(Extracted records)
※ ※ ※
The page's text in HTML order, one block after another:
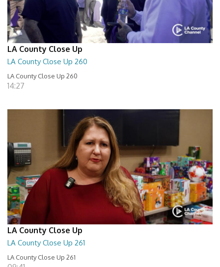
LA County Close Up
LA County Close Up 260
LA County Close Up 260
14:27
LA County Close Up
LA County Close Up 261
LA County Close Up 261
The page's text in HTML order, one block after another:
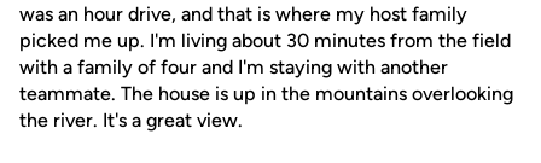
was an hour drive, and that is where my host family
picked me up. I'm living about 30 minutes from the field
with a family of four and I'm staying with another
teammate. The house is up in the mountains overlooking
the river. It's a great view.
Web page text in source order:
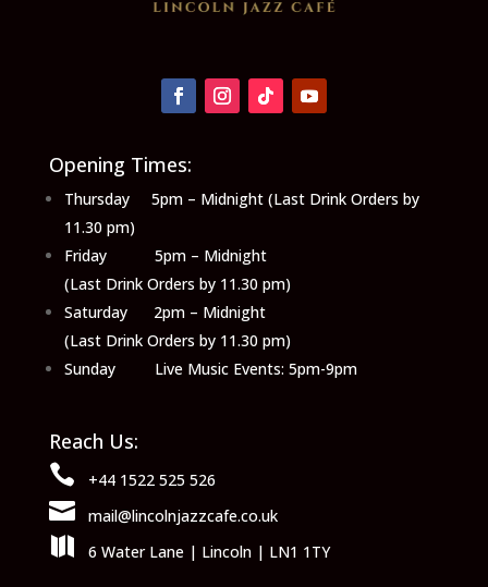
Opening Times:
Thursday 5pm – Midnight (Last Drink Orders by
11.30 pm)
Friday 5pm – Midnight
(Last Drink Orders by 11.30 pm)
Saturday 2pm – Midnight
(Last Drink Orders by 11.30 pm)
Sunday Live Music Events: 5pm-9pm
Reach Us:
 +44 1522 525 526
 mail@lincolnjazzcafe.co.uk
 6 Water Lane | Lincoln | LN1 1TY
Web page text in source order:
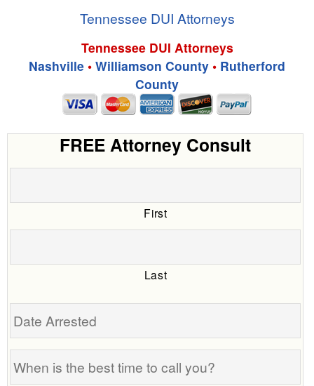
Tennessee DUI Attorneys
Tennessee DUI Attorneys
Nashville • Williamson County • Rutherford
County
FREE Attorney Consult
First
Last
Date
is
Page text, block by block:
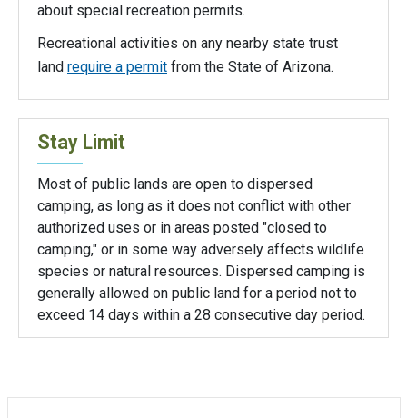
about special recreation permits.
Recreational activities on any nearby state trust
land require a permit from the State of Arizona.
Stay Limit
Most of public lands are open to dispersed
camping, as long as it does not conflict with other
authorized uses or in areas posted "closed to
camping," or in some way adversely affects wildlife
species or natural resources. Dispersed camping is
generally allowed on public land for a period not to
exceed 14 days within a 28 consecutive day period.
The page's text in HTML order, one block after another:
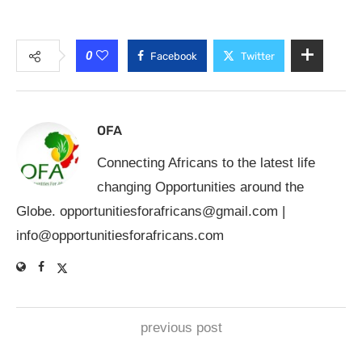
0 Facebook Twitter
OFA
Connecting Africans to the latest life
changing Opportunities around the
Globe. opportunitiesforafricans@gmail.com |
info@opportunitiesforafricans.com
previous post
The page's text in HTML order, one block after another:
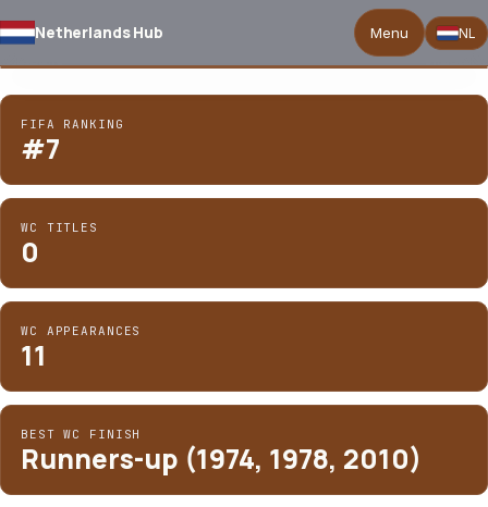
Netherlands Hub Menu NL
03/ 05
Team Coach
for
FIFA RANKING
#7
WC TITLES
0
WC APPEARANCES
11
BEST WC FINISH
Runners-up (1974, 1978, 2010)
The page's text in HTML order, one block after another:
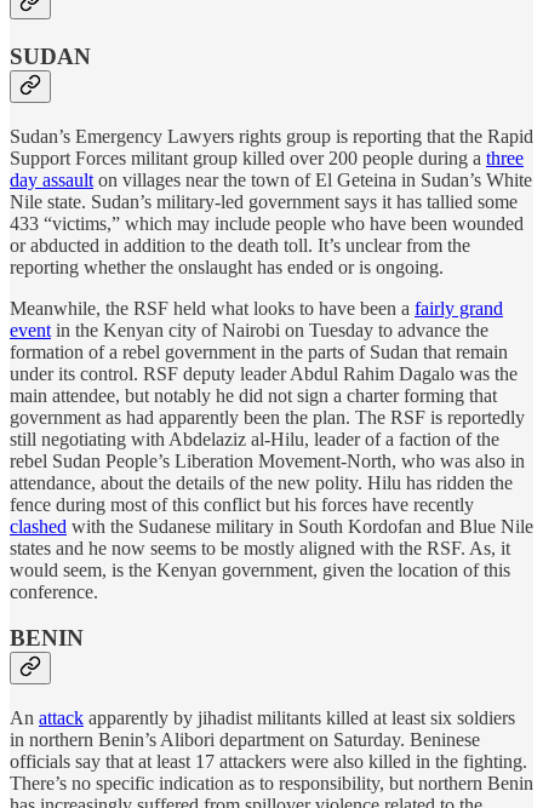
SUDAN
Sudan’s Emergency Lawyers rights group is reporting that the Rapid
Support Forces militant group killed over 200 people during a three
day assault on villages near the town of El Geteina in Sudan’s White
Nile state. Sudan’s military-led government says it has tallied some
433 “victims,” which may include people who have been wounded
or abducted in addition to the death toll. It’s unclear from the
reporting whether the onslaught has ended or is ongoing.
Meanwhile, the RSF held what looks to have been a fairly grand
event in the Kenyan city of Nairobi on Tuesday to advance the
formation of a rebel government in the parts of Sudan that remain
under its control. RSF deputy leader Abdul Rahim Dagalo was the
main attendee, but notably he did not sign a charter forming that
government as had apparently been the plan. The RSF is reportedly
still negotiating with Abdelaziz al-Hilu, leader of a faction of the
rebel Sudan People’s Liberation Movement-North, who was also in
attendance, about the details of the new polity. Hilu has ridden the
fence during most of this conflict but his forces have recently
clashed with the Sudanese military in South Kordofan and Blue Nile
states and he now seems to be mostly aligned with the RSF. As, it
would seem, is the Kenyan government, given the location of this
conference.
BENIN
An attack apparently by jihadist militants killed at least six soldiers
in northern Benin’s Alibori department on Saturday. Beninese
officials say that at least 17 attackers were also killed in the fighting.
There’s no specific indication as to responsibility, but northern Benin
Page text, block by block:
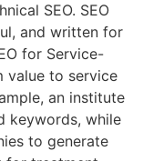
SEO. SEO
and written for
for Service-
value to service
an institute
keywords, while
to generate
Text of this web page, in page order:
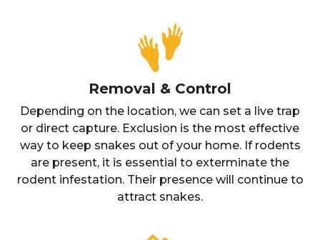
Removal & Control
Depending on the location, we can set a live trap
or direct capture. Exclusion is the most effective
way to keep snakes out of your home. If rodents
are present, it is essential to exterminate the
rodent infestation. Their presence will continue to
attract snakes.
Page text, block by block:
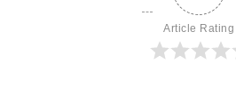
Article Rating
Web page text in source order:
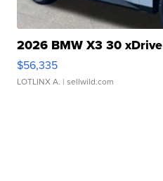
2026 BMW X3 30 xDrive
$56,335
LOTLINX A. | sellwild.com
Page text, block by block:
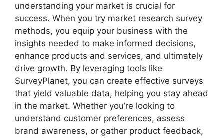
understanding your market is crucial for
success. When you try market research survey
methods, you equip your business with the
insights needed to make informed decisions,
enhance products and services, and ultimately
drive growth. By leveraging tools like
SurveyPlanet, you can create effective surveys
that yield valuable data, helping you stay ahead
in the market. Whether you’re looking to
understand customer preferences, assess
brand awareness, or gather product feedback,
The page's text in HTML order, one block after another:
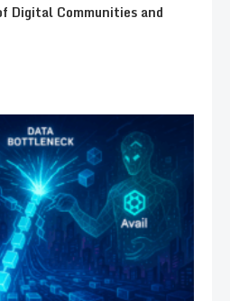
Digital Communities and
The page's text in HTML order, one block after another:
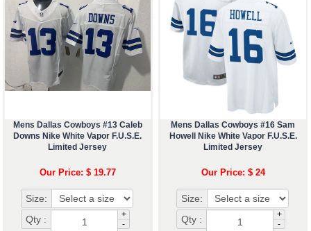
Mens Dallas Cowboys #13 Caleb
Downs Nike White Vapor F.U.S.E.
Limited Jersey
Our Price: $ 19.77
Size:
Qty :
+
-
Mens Dallas Cowboys #16 Sam
Howell Nike White Vapor F.U.S.E.
Limited Jersey
Our Price: $ 24
Size:
Qty :
+
-
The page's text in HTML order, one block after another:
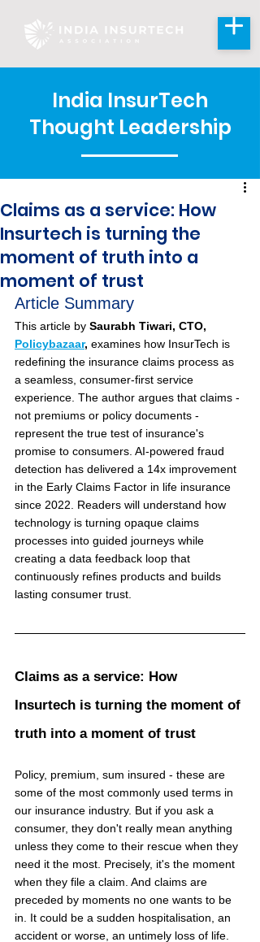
※ ※ ※
| EXERCISE DESCRIPTION |
Nothing but the records, repeated exactly and stripped of pictures, should appear in the answer.

| SOLVED EXERCISE |
The page's text in HTML order, one block after another:
LA County Close Up
LA County Close Up 260
LA County Close Up 260
14:27
LA County Close Up
LA County Close Up 261
LA County Close Up 261
The page's text in HTML order, one block after another:
was an hour drive, and that is where my host family
picked me up. I'm living about 30 minutes from the field
with a family of four and I'm staying with another
teammate. The house is up in the mountains overlooking
the river. It's a great view.
Web page text in source order:
Opening Times:
Thursday 5pm – Midnight (Last Drink Orders by
11.30 pm)
Friday 5pm – Midnight
(Last Drink Orders by 11.30 pm)
Saturday 2pm – Midnight
(Last Drink Orders by 11.30 pm)
Sunday Live Music Events: 5pm-9pm
Reach Us:
 +44 1522 525 526
 mail@lincolnjazzcafe.co.uk
 6 Water Lane | Lincoln | LN1 1TY
Web page text in source order:
Tennessee DUI Attorneys
Tennessee DUI Attorneys
Nashville • Williamson County • Rutherford
County
FREE Attorney Consult
First
Last
Date
is
Page text, block by block:
about special recreation permits.
Recreational activities on any nearby state trust
land require a permit from the State of Arizona.
Stay Limit
Most of public lands are open to dispersed
camping, as long as it does not conflict with other
authorized uses or in areas posted "closed to
camping," or in some way adversely affects wildlife
species or natural resources. Dispersed camping is
generally allowed on public land for a period not to
exceed 14 days within a 28 consecutive day period.
The page's text in HTML order, one block after another:
0 Facebook Twitter
OFA
Connecting Africans to the latest life
changing Opportunities around the
Globe. opportunitiesforafricans@gmail.com |
info@opportunitiesforafricans.com
previous post
The page's text in HTML order, one block after another:
Netherlands Hub Menu NL
03/ 05
Team Coach
for
FIFA RANKING
#7
WC TITLES
0
WC APPEARANCES
11
BEST WC FINISH
Runners-up (1974, 1978, 2010)
The page's text in HTML order, one block after another:
SUDAN
Sudan’s Emergency Lawyers rights group is reporting that the Rapid
Support Forces militant group killed over 200 people during a three
day assault on villages near the town of El Geteina in Sudan’s White
Nile state. Sudan’s military-led government says it has tallied some
433 “victims,” which may include people who have been wounded
or abducted in addition to the death toll. It’s unclear from the
reporting whether the onslaught has ended or is ongoing.
Meanwhile, the RSF held what looks to have been a fairly grand
event in the Kenyan city of Nairobi on Tuesday to advance the
formation of a rebel government in the parts of Sudan that remain
under its control. RSF deputy leader Abdul Rahim Dagalo was the
main attendee, but notably he did not sign a charter forming that
government as had apparently been the plan. The RSF is reportedly
still negotiating with Abdelaziz al-Hilu, leader of a faction of the
rebel Sudan People’s Liberation Movement-North, who was also in
attendance, about the details of the new polity. Hilu has ridden the
fence during most of this conflict but his forces have recently
clashed with the Sudanese military in South Kordofan and Blue Nile
states and he now seems to be mostly aligned with the RSF. As, it
would seem, is the Kenyan government, given the location of this
conference.
BENIN
An attack apparently by jihadist militants killed at least six soldiers
in northern Benin’s Alibori department on Saturday. Beninese
officials say that at least 17 attackers were also killed in the fighting.
There’s no specific indication as to responsibility, but northern Benin
Page text, block by block:
SEO. SEO
and written for
for Service-
value to service
an institute
keywords, while
to generate
Text of this web page, in page order:
Removal & Control
Depending on the location, we can set a live trap
or direct capture. Exclusion is the most effective
way to keep snakes out of your home. If rodents
are present, it is essential to exterminate the
rodent infestation. Their presence will continue to
attract snakes.
Page text, block by block:
Article Rating
Web page text in source order:
2026 BMW X3 30 xDrive
$56,335
LOTLINX A. | sellwild.com
Page text, block by block:
understanding your market is crucial for
success. When you try market research survey
methods, you equip your business with the
insights needed to make informed decisions,
enhance products and services, and ultimately
drive growth. By leveraging tools like
SurveyPlanet, you can create effective surveys
that yield valuable data, helping you stay ahead
in the market. Whether you’re looking to
understand customer preferences, assess
brand awareness, or gather product feedback,
The page's text in HTML order, one block after another:
Digital Communities and
The page's text in HTML order, one block after another:
Mens Dallas Cowboys #13 Caleb
Downs Nike White Vapor F.U.S.E.
Limited Jersey
Our Price: $ 19.77
Size:
Qty :
+
-
Mens Dallas Cowboys #16 Sam
Howell Nike White Vapor F.U.S.E.
Limited Jersey
Our Price: $ 24
Size:
Qty :
+
-
The page's text in HTML order, one block after another:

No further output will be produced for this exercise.